Prove the number of vertices of degree 1 in an tree must be greater than or equal to the maximum degree in the tree.
-My professor stated this as a fact in class, and said that we could find the accompanying proof online. I've tried to find it but was unsuccessful, I was wondering if anyone knows where I could find it or even how to do the proof itself, so that I could better understand why this fact is true.
Let $T$ be a tree, and let $v$ be a vertex of $T$ of maximal degree; say $\deg v=n$. Let the $n$ vertices adjacent to $v$ be $v_1,\ldots,v_n$. Remove $v$ from $T$; $T-v$ has $n$ components, say $T_1,\ldots,T_n$, where $T_k$ contains the vertex $v_k$ for $k=1,\ldots,n$. Each of those components is a tree, so it has at least two vertices of degree $1$; that means that $T_k$ has a vertex $u_k\ne v_k$ whose degree in $T_k$ is $1$. But $\deg_{T_k}w=\deg_Tw$ for every vertex of $T_k$ except $v_k$, so $\deg_Tu_k=1$. Thus, the vertices $u_1,\ldots,u_n$ are $n$ vertices of $T$ of degree $1$.

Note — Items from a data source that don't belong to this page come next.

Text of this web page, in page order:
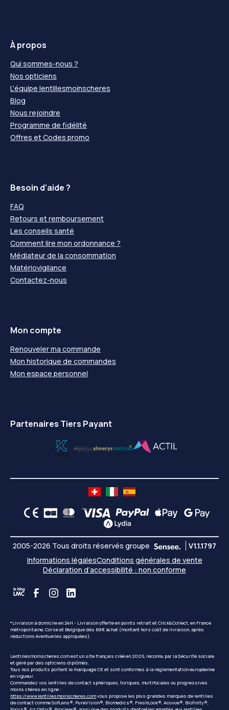
À propos
Qui sommes-nous ?
Nos opticiens
L'équipe lentillesmoinscheres
Blog
Nous rejoindre
Programme de fidélité
Offres et Codes promo
Besoin d’aide ?
FAQ
Retours et remboursement
Les conseils santé
Comment lire mon ordonnance ?
Médiateur de la consommation
Matériovigilance
Contactez-nous
Mon compte
Renouveler ma commande
Mon historique de commandes
Mon espace personnel
Partenaires Tiers Payant
2005-2026 Tous droits réservés groupe
V1.1.1797
Informations légalesConditions générales de vente
Déclaration d’accessibilité : non conforme
*Livraison à domicile en 24H - Livraison offerte en points retrait et Click&Collect, en France
métropolitaine, Corse et Belgique dès 69€ achat (montant hors coût de livraison, après
réductions éventuelles appliquées).
Lentillesmoinscheres.com est un site français créé en 2005, reconnu par la Sécurité sociale
et géré par des opticiens diplômés.
Tous nos produits portent le marquage CE et sont conformes à la réglementation européenne
en vigueur.
Commandez vos lentilles de contact sphériques, toriques, multifocales ou progressives
moins chères en ligne :
https://www.lentillesmoinscheres.comvous propose les plus grandes marques de lentilles
de contact comme SofLens®, PureVision®, Biomedics®, FreshLook®, Acuvue®, Biofinity®,
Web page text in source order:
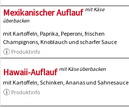
Mexikanischer Auflauf mit Käse
überbacken
mit Kartoffeln, Paprika, Peperoni, frischen
Champignons, Knoblauch und scharfer Sauce
Produktinfo
Hawaii-Auflauf mit Käse überbacken
mit Kartoffeln, Schinken, Ananas und Sahnesauce
Produktinfo
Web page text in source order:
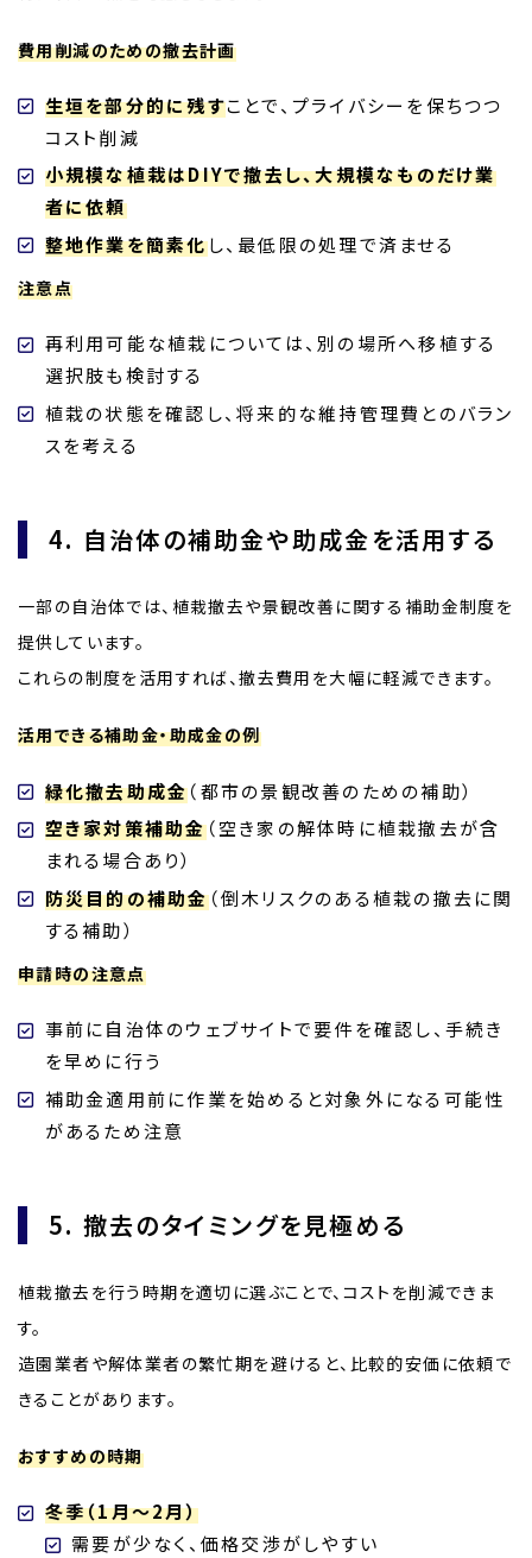
費用削減のための撤去計画
生垣を部分的に残すことで、プライバシーを保ちつつ
コスト削減
小規模な植栽はDIYで撤去し、大規模なものだけ業
者に依頼
整地作業を簡素化し、最低限の処理で済ませる
注意点
再利用可能な植栽については、別の場所へ移植する
選択肢も検討する
植栽の状態を確認し、将来的な維持管理費とのバラン
スを考える
4. 自治体の補助金や助成金を活用する
一部の自治体では、植栽撤去や景観改善に関する補助金制度を
提供しています。
これらの制度を活用すれば、撤去費用を大幅に軽減できます。
活用できる補助金・助成金の例
緑化撤去助成金（都市の景観改善のための補助）
空き家対策補助金（空き家の解体時に植栽撤去が含
まれる場合あり）
防災目的の補助金（倒木リスクのある植栽の撤去に関
する補助）
申請時の注意点
事前に自治体のウェブサイトで要件を確認し、手続き
を早めに行う
補助金適用前に作業を始めると対象外になる可能性
があるため注意
5. 撤去のタイミングを見極める
植栽撤去を行う時期を適切に選ぶことで、コストを削減できま
す。
造園業者や解体業者の繁忙期を避けると、比較的安価に依頼で
きることがあります。
おすすめの時期
冬季（1月～2月）
需要が少なく、価格交渉がしやすい

Take a spanning tree for the tree. Contract all edges that join two vertices of degree > 1 to a single point, resulting in one 'main' vertex and a whole lot of edges sticking out from it to all the verts of degree 1.
That main vertex must have degree at least as large* as the greatest degree of any node in the original tree, but in the reduced tree, its degree is exactly the sum of the degrees of the degree-1 vertices.